On 6 August 1936, six He 51s were delivered to Spain to fight in the Spanish Civil War with the Nationalists. Initial operations were successful, with the Heinkels defeating older, obsolete Spanish Republican Air Force fighters on 18 August 1936, the first day of operations. Deliveries continued, and by November two Nationalist squadrons were equipped with the type, along with three Legion Condor squadrons of 12 aircraft each, manned by German "volunteers".

This time of superiority was short lived, with the arrival of large numbers of more modern aircraft from the Soviet Union, including the Polikarpov I-15 biplane and the new Polikarpov I-16 monoplane, together with the Tupolev SB bomber, which was 110 km/h faster. The He 51 proved unable to protect the Legion Condors bombers, forcing it to switch to night operations, while also unable to intercept the much faster SBs. The He 51 was soon withdrawn from fighter duty and relegated to the ground-attack role by both the Legion Condor and the Nationalists. It was replaced in the fighter role by the Fiat CR.32 in the Fascist Nationalist Air Force, with the Legion Condor receiving Messerschmitt Bf 109s from April 1937.

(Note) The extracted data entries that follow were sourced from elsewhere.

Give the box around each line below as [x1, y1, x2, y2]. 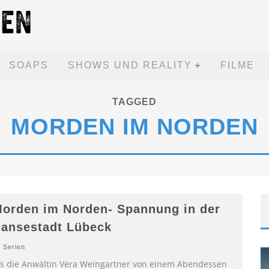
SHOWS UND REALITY [67, 60, 192, 70]
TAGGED [112, 97, 157, 107]
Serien [2, 243, 25, 250]
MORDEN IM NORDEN [11, 114, 258, 139]
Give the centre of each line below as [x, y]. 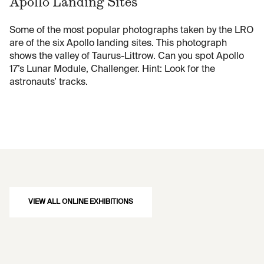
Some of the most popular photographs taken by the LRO [132, 31]
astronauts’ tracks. [49, 83]
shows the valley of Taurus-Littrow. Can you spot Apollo [127, 57]
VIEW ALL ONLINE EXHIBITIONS [81, 202]
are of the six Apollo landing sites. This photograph [118, 44]
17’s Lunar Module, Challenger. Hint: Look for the [112, 70]
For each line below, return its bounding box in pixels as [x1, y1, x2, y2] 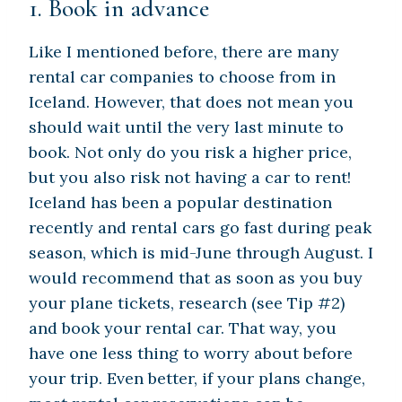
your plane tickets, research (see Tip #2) [29, 293, 345, 314]
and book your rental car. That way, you [29, 318, 336, 339]
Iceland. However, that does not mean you [29, 92, 354, 113]
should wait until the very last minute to [29, 117, 344, 138]
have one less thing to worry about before [29, 343, 353, 364]
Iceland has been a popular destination [29, 192, 332, 214]
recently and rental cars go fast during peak [29, 217, 371, 239]
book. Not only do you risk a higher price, [29, 142, 352, 163]
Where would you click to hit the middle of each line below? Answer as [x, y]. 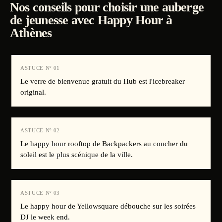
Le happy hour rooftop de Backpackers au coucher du [104, 144]
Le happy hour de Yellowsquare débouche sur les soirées [108, 206]
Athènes [31, 33]
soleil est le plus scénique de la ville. [77, 155]
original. [33, 92]
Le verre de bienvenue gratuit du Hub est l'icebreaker [103, 81]
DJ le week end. [45, 217]
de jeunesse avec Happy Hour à [91, 20]
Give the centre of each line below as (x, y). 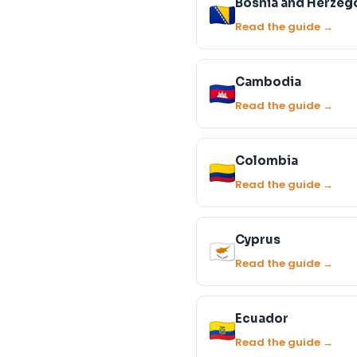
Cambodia (268, 82)
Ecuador (262, 318)
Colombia (267, 161)
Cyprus (258, 239)
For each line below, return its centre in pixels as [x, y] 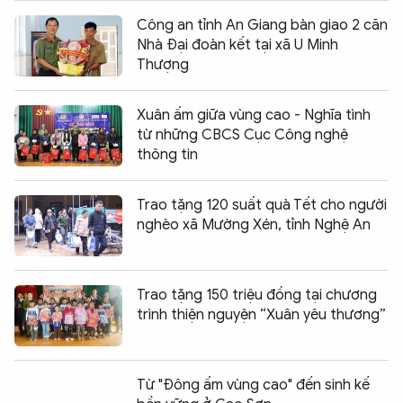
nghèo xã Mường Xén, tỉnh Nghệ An [254, 224]
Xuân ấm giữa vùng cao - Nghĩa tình [254, 115]
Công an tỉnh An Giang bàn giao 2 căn [262, 25]
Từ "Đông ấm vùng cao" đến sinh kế [253, 385]
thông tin [167, 154]
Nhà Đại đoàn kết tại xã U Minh [237, 45]
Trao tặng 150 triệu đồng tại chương [257, 295]
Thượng [163, 64]
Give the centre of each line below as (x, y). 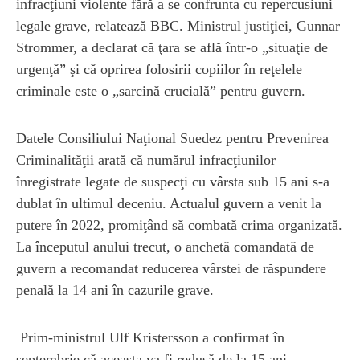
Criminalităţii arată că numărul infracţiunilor (146, 160)
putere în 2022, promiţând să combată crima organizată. (179, 225)
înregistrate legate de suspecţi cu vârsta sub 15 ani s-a (173, 181)
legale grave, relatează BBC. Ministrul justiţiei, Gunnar (178, 25)
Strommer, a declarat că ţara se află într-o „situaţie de (172, 47)
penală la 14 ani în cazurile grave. (115, 290)
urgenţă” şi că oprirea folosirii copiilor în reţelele (159, 69)
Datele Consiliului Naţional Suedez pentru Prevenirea (172, 138)
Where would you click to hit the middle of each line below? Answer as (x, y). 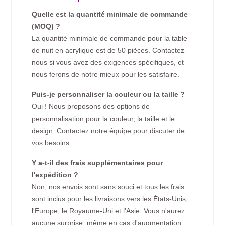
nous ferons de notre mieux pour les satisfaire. (106, 75)
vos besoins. (52, 143)
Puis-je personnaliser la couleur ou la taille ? (108, 95)
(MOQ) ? (46, 26)
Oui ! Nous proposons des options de (91, 107)
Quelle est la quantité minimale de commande (110, 14)
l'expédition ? (55, 175)
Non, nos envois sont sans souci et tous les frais (108, 187)
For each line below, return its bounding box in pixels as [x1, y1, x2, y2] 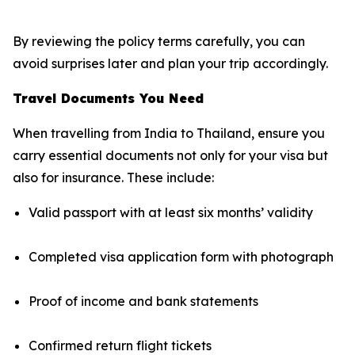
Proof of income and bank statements [29, 292, 258, 309]
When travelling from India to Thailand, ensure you [13, 124, 325, 141]
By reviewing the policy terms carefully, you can [13, 32, 305, 49]
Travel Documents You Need [13, 90, 204, 106]
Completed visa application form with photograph [29, 248, 334, 265]
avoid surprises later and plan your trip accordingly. [13, 55, 328, 71]
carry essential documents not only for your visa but [13, 147, 328, 163]
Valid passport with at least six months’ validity [29, 204, 313, 220]
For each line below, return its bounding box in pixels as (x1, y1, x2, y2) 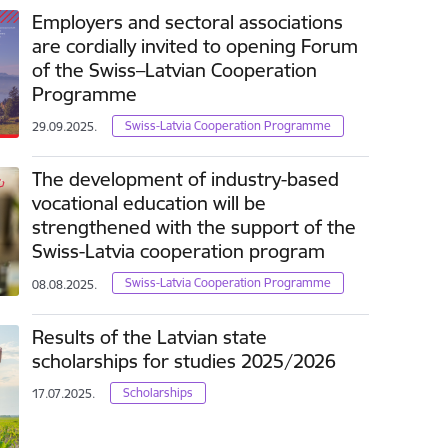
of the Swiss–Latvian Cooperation (32, 58, 318, 83)
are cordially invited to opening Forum (32, 34, 359, 59)
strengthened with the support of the (32, 215, 357, 240)
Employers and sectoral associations (32, 10, 344, 35)
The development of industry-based (32, 167, 340, 192)
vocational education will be (32, 191, 267, 216)
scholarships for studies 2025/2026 (32, 348, 337, 373)
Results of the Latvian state (32, 324, 268, 349)
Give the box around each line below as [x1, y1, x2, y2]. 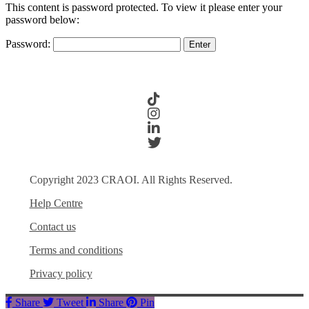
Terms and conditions [29, 244, 123, 257]
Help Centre [29, 197, 83, 210]
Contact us [29, 221, 76, 233]
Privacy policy [29, 268, 92, 280]
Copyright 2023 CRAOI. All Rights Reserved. [29, 174, 232, 186]
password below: [6, 13, 79, 26]
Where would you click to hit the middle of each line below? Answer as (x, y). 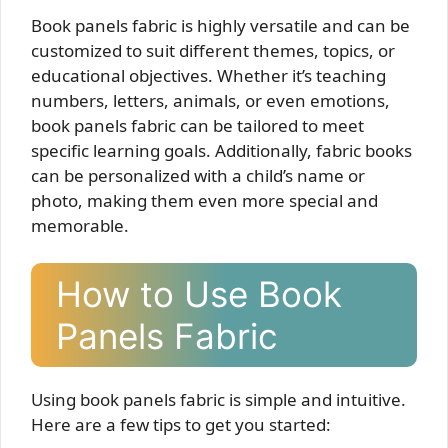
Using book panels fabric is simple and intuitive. (218, 399)
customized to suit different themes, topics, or (213, 50)
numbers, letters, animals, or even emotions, (210, 100)
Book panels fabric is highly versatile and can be (220, 25)
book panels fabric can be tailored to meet (197, 125)
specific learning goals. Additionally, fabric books (221, 150)
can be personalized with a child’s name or (198, 175)
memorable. (80, 225)
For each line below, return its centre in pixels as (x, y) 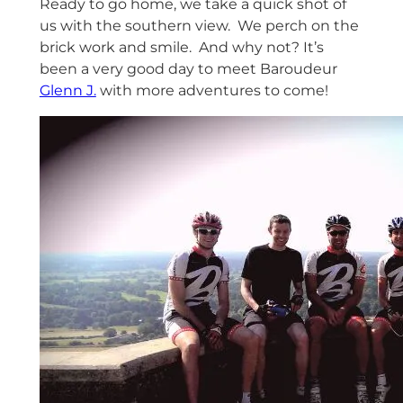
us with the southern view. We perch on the (199, 26)
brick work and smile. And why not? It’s (181, 48)
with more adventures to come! (212, 91)
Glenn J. (67, 91)
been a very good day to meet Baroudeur (188, 69)
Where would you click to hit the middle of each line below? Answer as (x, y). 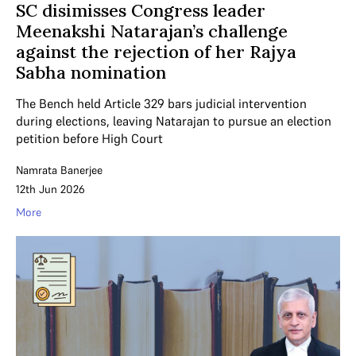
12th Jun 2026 (50, 189)
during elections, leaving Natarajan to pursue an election (174, 120)
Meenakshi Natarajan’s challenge (152, 31)
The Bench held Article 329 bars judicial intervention (161, 103)
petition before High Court (89, 138)
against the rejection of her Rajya (156, 51)
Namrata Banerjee (59, 170)
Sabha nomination (91, 72)
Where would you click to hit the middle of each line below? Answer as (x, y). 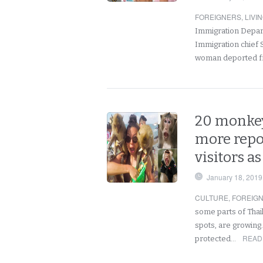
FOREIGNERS (218, 17)
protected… (216, 239)
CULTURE (212, 198)
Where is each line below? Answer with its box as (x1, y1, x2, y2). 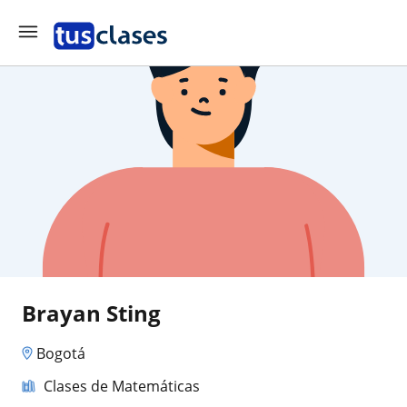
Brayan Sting (22, 298, 161, 328)
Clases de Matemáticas (44, 375, 200, 396)
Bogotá (36, 342, 85, 363)
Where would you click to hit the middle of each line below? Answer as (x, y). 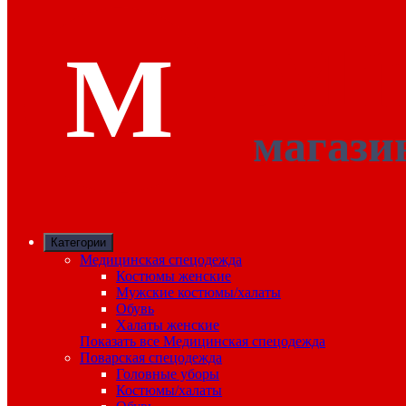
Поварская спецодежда (151, 358)
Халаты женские (168, 325)
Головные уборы (168, 374)
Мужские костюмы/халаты (198, 293)
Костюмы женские (174, 276)
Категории (78, 243)
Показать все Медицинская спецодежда (203, 342)
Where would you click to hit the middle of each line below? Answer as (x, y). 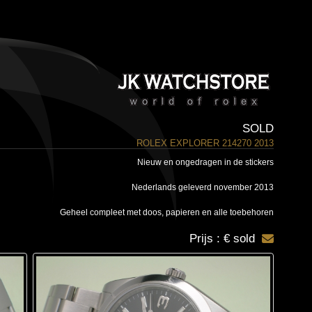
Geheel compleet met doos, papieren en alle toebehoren (166, 212)
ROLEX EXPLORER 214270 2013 (205, 143)
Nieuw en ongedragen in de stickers (205, 162)
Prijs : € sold (222, 239)
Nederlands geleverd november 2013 (202, 187)
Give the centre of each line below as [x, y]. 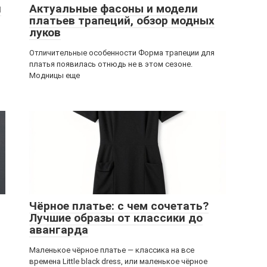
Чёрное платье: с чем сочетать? [119, 206]
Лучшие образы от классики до [116, 218]
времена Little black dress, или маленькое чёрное [118, 261]
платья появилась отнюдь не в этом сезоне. [111, 64]
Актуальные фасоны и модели [114, 9]
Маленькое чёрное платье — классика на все [112, 250]
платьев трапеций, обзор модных [122, 21]
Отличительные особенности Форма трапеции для [122, 53]
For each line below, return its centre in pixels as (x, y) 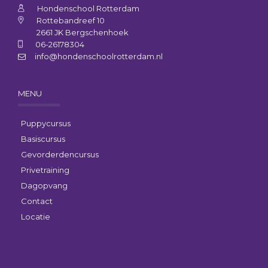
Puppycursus (46, 123)
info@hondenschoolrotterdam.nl (99, 56)
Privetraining (45, 170)
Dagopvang (44, 185)
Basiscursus (43, 139)
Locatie (36, 217)
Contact (37, 201)
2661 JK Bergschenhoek (83, 32)
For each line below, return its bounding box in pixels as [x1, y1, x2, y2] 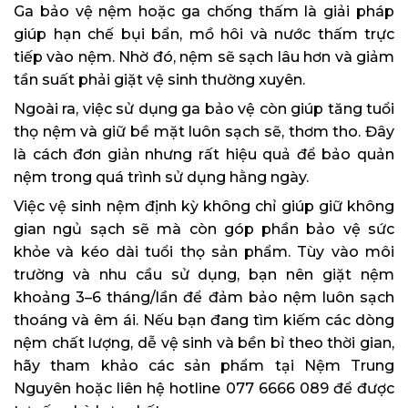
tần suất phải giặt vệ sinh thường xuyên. [14, 71, 305, 89]
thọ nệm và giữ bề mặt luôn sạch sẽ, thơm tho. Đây [14, 123, 394, 141]
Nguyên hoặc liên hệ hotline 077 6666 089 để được [14, 380, 394, 398]
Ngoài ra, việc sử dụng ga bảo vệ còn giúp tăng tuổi [14, 100, 394, 118]
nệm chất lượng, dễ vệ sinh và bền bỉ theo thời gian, [14, 334, 394, 352]
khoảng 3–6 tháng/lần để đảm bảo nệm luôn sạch [14, 289, 394, 307]
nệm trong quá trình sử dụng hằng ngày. [14, 168, 309, 187]
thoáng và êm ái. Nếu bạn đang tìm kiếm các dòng [14, 311, 394, 330]
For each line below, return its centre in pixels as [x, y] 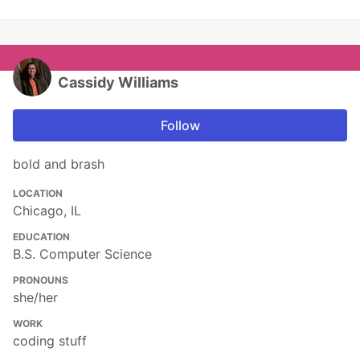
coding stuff [50, 341]
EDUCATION [41, 237]
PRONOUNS [41, 280]
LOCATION [38, 194]
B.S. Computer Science [82, 254]
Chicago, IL [47, 211]
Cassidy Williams [118, 83]
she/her [35, 298]
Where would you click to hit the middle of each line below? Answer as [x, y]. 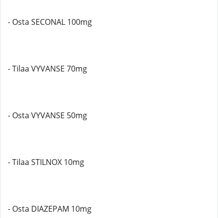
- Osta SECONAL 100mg [50, 22]
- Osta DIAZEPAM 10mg [50, 209]
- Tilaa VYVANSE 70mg [47, 69]
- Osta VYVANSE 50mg [47, 115]
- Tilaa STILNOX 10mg [46, 162]
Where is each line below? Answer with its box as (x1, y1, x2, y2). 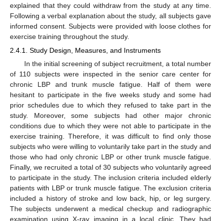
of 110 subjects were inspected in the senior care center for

While its success as a fighter was short lived, the Heinkel proved more successful as a ground-attack aircraft, being used by Wolfram von Richthofen to develop the close air support tactics used by the Luftwaffe in World War II. It continued in use as such for the remainder of the Civil War, although losses were heavy. After the war, the 46 surviving aircraft would be joined by another 15 newly built airframes, and remain in service in Spain until 1952.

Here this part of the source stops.